I frequently encounter packages on NPM which bring in Babel to compile ES2015/2016+ down to older JavaScript suitable for a wider range of browsers. Babel is a very effective tool for this, it has been around quite a long time, and is highly configurable and flexible in future ready. It has an amazing community and reputation.
But – it is also surprisingly “heavy” in its impact on your tools installation. A typical Babel installation with a typical set of plug-ins can easily bring in 20,000 or more files, spread over hundreds of transitive dependency packages. On a huge project this might not be noticed, but on a small or medium project it can easily be the largest dependency.
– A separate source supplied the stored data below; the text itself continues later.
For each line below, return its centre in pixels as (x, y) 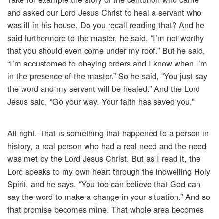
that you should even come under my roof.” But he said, (106, 51)
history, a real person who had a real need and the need (107, 146)
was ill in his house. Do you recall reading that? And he (106, 25)
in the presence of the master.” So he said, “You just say (107, 76)
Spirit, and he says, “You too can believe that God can (104, 184)
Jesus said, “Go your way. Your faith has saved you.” (101, 101)
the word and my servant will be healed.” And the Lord (104, 89)
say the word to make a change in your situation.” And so (109, 197)
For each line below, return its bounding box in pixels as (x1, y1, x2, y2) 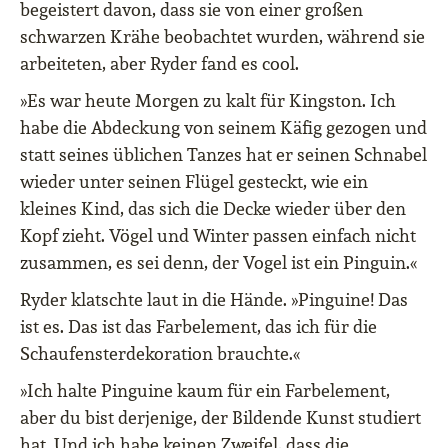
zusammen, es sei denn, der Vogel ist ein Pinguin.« (20, 251, 417, 275)
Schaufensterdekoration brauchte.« (20, 342, 300, 366)
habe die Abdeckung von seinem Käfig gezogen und (20, 116, 427, 140)
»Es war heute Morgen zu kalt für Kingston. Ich (20, 89, 396, 113)
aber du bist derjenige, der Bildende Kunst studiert (20, 406, 421, 430)
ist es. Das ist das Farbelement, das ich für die (20, 315, 377, 339)
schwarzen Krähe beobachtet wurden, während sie (20, 25, 425, 49)
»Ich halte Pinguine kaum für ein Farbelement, (20, 379, 390, 403)
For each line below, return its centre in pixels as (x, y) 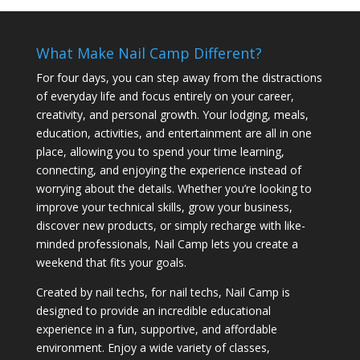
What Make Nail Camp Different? (149, 53)
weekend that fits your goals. (111, 262)
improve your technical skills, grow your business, (164, 207)
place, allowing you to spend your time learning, (160, 151)
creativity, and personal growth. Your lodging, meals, (172, 115)
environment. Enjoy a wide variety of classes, (153, 348)
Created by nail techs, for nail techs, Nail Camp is (163, 292)
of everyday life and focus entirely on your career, (165, 96)
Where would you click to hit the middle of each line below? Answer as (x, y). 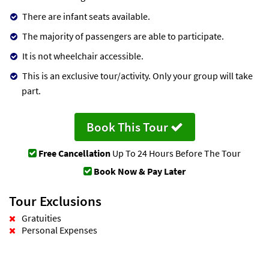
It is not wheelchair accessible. (83, 56)
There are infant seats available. (86, 16)
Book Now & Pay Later (140, 171)
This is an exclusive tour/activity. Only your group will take (138, 75)
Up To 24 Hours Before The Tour (176, 153)
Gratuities (41, 218)
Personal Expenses (59, 230)
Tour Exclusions (55, 201)
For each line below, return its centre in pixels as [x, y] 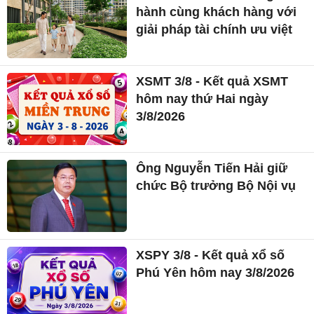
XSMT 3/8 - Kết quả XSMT [212, 82]
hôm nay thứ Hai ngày [203, 99]
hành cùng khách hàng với [217, 12]
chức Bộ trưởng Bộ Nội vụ [216, 185]
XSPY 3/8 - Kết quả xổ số [211, 255]
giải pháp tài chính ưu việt [214, 30]
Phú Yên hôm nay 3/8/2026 [216, 272]
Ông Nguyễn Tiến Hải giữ [212, 168]
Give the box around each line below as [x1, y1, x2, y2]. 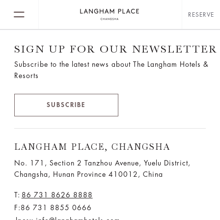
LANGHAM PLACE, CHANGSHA [14, 142, 170, 152]
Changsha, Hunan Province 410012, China [14, 171, 163, 178]
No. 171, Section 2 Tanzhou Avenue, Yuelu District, [14, 160, 191, 166]
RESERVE [188, 11, 214, 18]
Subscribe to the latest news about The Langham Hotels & [14, 61, 209, 68]
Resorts [14, 72, 39, 79]
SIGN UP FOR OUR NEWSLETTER [14, 43, 218, 55]
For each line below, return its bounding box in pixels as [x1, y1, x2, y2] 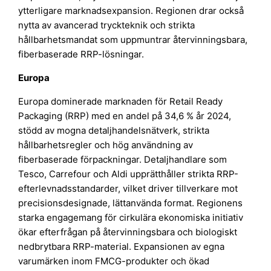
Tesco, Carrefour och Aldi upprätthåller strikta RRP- [18, 168, 239, 180]
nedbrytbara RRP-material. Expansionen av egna [18, 240, 225, 252]
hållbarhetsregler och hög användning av [18, 139, 194, 151]
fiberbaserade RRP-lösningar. [18, 48, 145, 60]
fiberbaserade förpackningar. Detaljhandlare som [18, 153, 227, 165]
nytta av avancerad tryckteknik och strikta [18, 19, 195, 31]
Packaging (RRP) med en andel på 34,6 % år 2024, [18, 109, 232, 122]
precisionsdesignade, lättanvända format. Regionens [18, 197, 243, 209]
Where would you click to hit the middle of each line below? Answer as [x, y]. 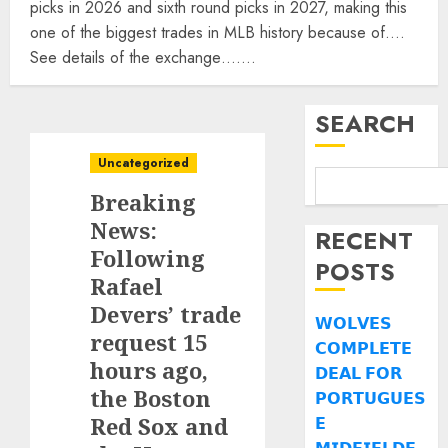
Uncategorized [143, 163]
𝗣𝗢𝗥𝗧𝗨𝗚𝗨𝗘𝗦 [371, 398]
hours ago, [149, 370]
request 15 [148, 342]
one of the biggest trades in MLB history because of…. [217, 32]
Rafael [126, 286]
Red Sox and [159, 426]
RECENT [364, 240]
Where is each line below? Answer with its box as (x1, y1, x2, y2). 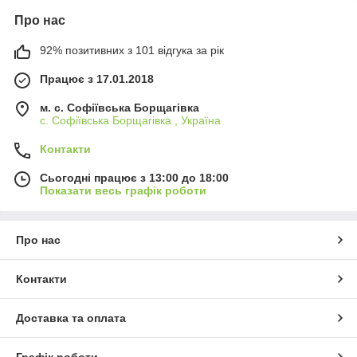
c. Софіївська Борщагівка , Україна (40, 114, 221, 127)
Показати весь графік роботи (40, 184, 206, 197)
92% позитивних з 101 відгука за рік (40, 44, 224, 57)
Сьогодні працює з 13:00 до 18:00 (40, 171, 229, 184)
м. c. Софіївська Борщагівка (40, 101, 199, 114)
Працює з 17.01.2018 (40, 73, 154, 85)
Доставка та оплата (16, 312, 126, 324)
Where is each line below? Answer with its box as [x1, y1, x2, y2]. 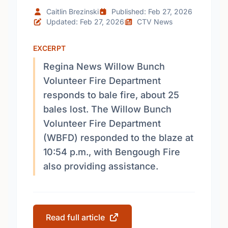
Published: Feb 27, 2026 [111, 7, 192, 16]
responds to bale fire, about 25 [43, 90, 179, 100]
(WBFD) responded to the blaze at [43, 132, 193, 143]
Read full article [46, 212, 105, 222]
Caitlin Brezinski [46, 7, 99, 16]
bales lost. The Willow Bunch [43, 104, 172, 115]
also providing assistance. [43, 161, 158, 172]
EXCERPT [33, 44, 66, 52]
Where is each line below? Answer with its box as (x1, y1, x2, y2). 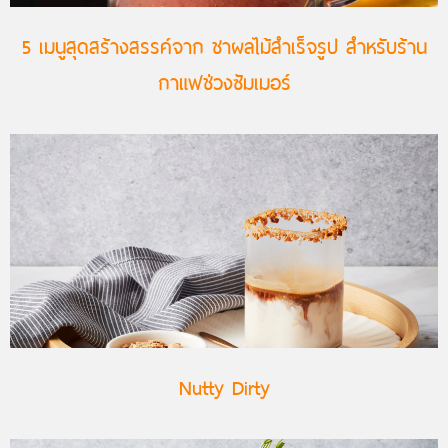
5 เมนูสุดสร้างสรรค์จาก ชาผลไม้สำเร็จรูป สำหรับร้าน (21, 27, 427, 63)
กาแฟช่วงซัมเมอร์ (157, 63, 291, 99)
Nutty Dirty (178, 368, 270, 404)
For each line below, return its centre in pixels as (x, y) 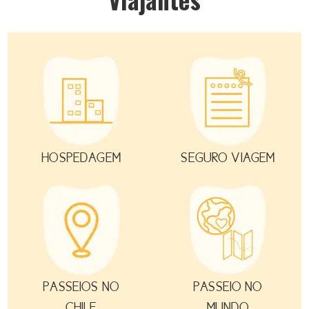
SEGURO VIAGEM (228, 158)
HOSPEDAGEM (81, 158)
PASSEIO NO (228, 287)
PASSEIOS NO (81, 287)
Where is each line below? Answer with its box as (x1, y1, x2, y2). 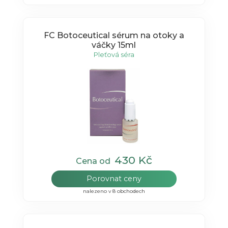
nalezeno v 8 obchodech (82, 188, 145, 195)
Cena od (75, 156, 115, 166)
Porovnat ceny (86, 174, 141, 184)
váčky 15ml (92, 40, 136, 50)
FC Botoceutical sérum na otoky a (43, 30, 184, 40)
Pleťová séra (93, 50, 134, 59)
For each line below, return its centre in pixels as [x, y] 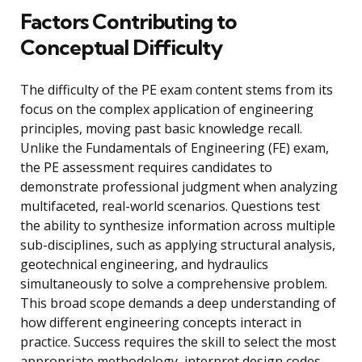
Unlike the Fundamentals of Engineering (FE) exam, [175, 148]
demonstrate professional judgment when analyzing [179, 187]
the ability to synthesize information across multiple [178, 226]
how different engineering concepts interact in [161, 323]
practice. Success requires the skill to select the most [178, 342]
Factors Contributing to [128, 22]
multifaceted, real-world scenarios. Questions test [170, 206]
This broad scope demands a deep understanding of [178, 303]
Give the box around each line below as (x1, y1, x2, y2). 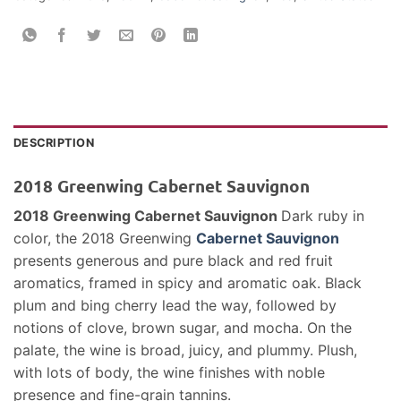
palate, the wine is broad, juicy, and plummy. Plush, (13, 341, 357, 360)
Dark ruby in (281, 207, 364, 226)
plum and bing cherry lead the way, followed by (13, 296, 337, 315)
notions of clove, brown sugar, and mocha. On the (13, 319, 352, 337)
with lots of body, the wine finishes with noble (13, 363, 325, 382)
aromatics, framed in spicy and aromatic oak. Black (13, 274, 362, 293)
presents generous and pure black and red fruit (13, 252, 333, 270)
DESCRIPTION (13, 135, 94, 149)
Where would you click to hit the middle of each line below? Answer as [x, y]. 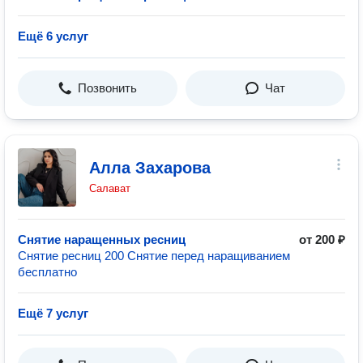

Are large NPM dependency trees a problem? Theoretically no, but practically they have some downsides. Dependencies bring risk, and lots of dependencies inevitably bring more risk. If you depend transitively on hundreds more packages, your project is more vulnerable to the sort of NPM vagaries that happen from time to time (the most famous being left-pad), your project is more inclined to fall behind current versions, and most annoyingly in corporate settings, that long list of plugins and transitive dependencies is more likely to cause heartburn among lawyers who evaluate licenses.
There is an easy way to ease this problem, but it involves a minor update to one’s thinkinh. Find the spot in your mind where you may think:
“the TypeScript compiler is a tool for compiling TypeScript code to JavaScript and type checking it”.
The actual truth in 2017 is:
The TypeScript compiler is an excellent, well supported, frequently-updated general-purpose tool very suitable for non-TypeScript users. It does a great job compiling a broad array of standards-path ES2015/16/+ features down to ES2015 or ES5. It fits in well with overall project build tooling. It is completely suitable to use the TypeScript compiler on a non-TypeScript project for this purpose.
The TypeScript compiler has several substantial practical benefits over Babel:
- It is a single dependency with no transitive dependencies.
- Usually faster compilation.
- It is developed by a team at Microsoft, who do a great job grinding away at the boring aspects of this work, shipping a long series of updates which keep fixing bugs and adding features.
- It installs quickly and has far fewer failure modes in installation (because of no transitive dependencies).
- Just one open source license to review (no transitive dependencies)… from a company that your company probably already buys a lot of stuff from anyway.
- Just one version to update, and one configuration file to tweak which features you are using.
- WebPack and other plug-ins available, quite analogous to Babel.
As of 2017, my recommendation is to consider TypeScript as the default solution for compiling ES2015/16+ code in non-TypeScript projects, and use Babel as a fallback if your project needs cutting-edge features that are (intentionally) not yet in TypeScript.